Wednesday, January 25, 2017

Paul Krugman: Trump is nuts



Krugman's tweet"An American first: a president who was obviously mentally ill the moment he took office. Thanks, Comey."

After Trump's July 6 speech last year, James Fallows made a similar diagnosis:

The half-hour of Trump’s performance was objectively as alarming, in mental-balance terms, as anything we have seen from a major party candidate in modern history. I can’t find an online video of the whole 30 minutes that has acceptable audio quality. But imagine the mosquito clip extended at full length and you have the idea.

I defy anyone to watch these 30 minutes and feel comfortable with the idea of Donald Trump making the countless judgment calls required of a president. This man is not well. But he is the man the GOP is about to nominate for the presidency.

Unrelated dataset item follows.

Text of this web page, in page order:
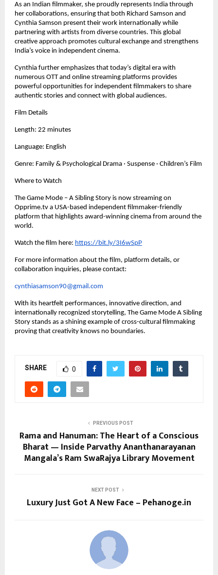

Trump may not be clinically insane, but Fallows is both more general and more specific when he says "This man is not well." Trump has been the boss since his father died. Except for his critics in the media, there was no one close to him to tell him he was full of shit. Intellectually he's led a sheltered life. The Truth is whatever the boss says it is.

The day after the election, Jonathan Chait told us what we were in for:

...The Trump years will be a horror...The Republicans will pass massive regressive tax cuts; they will take access to medical care from the poor and sick; they will deregulate the financial industry and fossil-fuel emitters.

And that is just the beginning, the best-case scenario. Trump is an impulsive, egotistical bully, intolerant of criticism and dissent and drawn to the ruthless application of power. Many liberals have been warning that American democracy is far weaker than we believed, and this was before any of us imagined a monster like Trump commanding the Executive branch. 

Trump will shake the Republic to its foundations. And the Republicans will shake it with him. If there is a central point I tried to drive home, it is that Trumpism grows out of a decades-long trend toward authoritarianism as the dominant tendency of Republican politics. I don’t know what American government will look like after four years of Trump — or if it will only last four years, or even if it will only last eight...

The "horror" is just beginning. The last time I was really scared about what the federal government was doing was during the Cuban missile crisis in 1962. I've learned since that only President Kennedy stood between his military advisers and an all-out attack on Cuba that risked war with the Soviet Union.